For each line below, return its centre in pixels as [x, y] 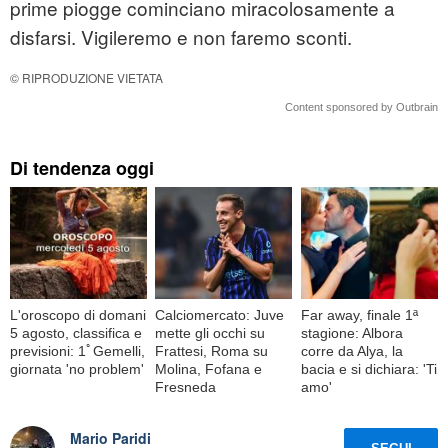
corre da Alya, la [351, 350]
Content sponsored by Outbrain [361, 107]
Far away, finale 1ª [359, 314]
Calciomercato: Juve [220, 314]
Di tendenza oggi [82, 168]
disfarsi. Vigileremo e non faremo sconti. [181, 37]
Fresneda [186, 386]
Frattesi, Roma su [212, 350]
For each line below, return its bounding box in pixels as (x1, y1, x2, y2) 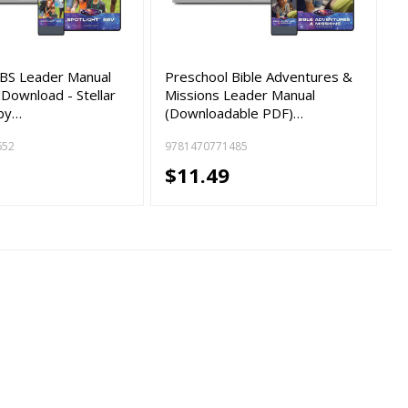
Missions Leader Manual (165, 86, 316, 105)
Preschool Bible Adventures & (165, 67, 353, 87)
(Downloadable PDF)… (165, 104, 304, 123)

▸ **TO DO**:
For the entries above, return an exact copy that omits the images.

▸ **RESULT OF THIS TASK**:
For each line below, return its centre in pixels as [x, y] 
corre da Alya, la [351, 350]
Content sponsored by Outbrain [361, 107]
Far away, finale 1ª [359, 314]
Calciomercato: Juve [220, 314]
Di tendenza oggi [82, 168]
disfarsi. Vigileremo e non faremo sconti. [181, 37]
Fresneda [186, 386]
Frattesi, Roma su [212, 350]
For each line below, return its bounding box in pixels as (x1, y1, x2, y2) 
Missions Leader Manual (165, 86, 316, 105)
Preschool Bible Adventures & (165, 67, 353, 87)
(Downloadable PDF)… (165, 104, 304, 123)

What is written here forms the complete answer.